(SUPPLIED RECORDS):
■ ■ ■
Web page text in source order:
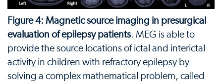
Figure 4: Magnetic source imaging in presurgical
evaluation of epilepsy patients. MEG is able to
provide the source locations of ictal and interictal
activity in children with refractory epilepsy by
solving a complex mathematical problem, called
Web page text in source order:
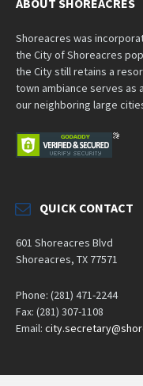
ABOUT SHOREACRES
Shoreacres was
the City of Shoreacres
the City still retains a
town ambiance serves
our neighboring large
QUICK CONTACT
601 Shoreacres Blvd
Shoreacres, TX 77571
Phone: (281) 471-2244
Fax: (281) 307-1108
Email:
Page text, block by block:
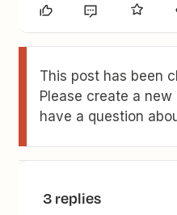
■ ■ ■
(EXERCISE OBJECTIVE):
Repeat the material above in full and exactly, apart from the pictures.

(RESULT OF THE TASK):
Web page text in source order:
Figure 4: Magnetic source imaging in presurgical
evaluation of epilepsy patients. MEG is able to
provide the source locations of ictal and interictal
activity in children with refractory epilepsy by
solving a complex mathematical problem, called
Web page text in source order:
ABOUT SHOREACRES
Shoreacres was
the City of Shoreacres
the City still retains a
town ambiance serves
our neighboring large
QUICK CONTACT
601 Shoreacres Blvd
Shoreacres, TX 77571
Phone: (281) 471-2244
Fax: (281) 307-1108
Email:
Page text, block by block:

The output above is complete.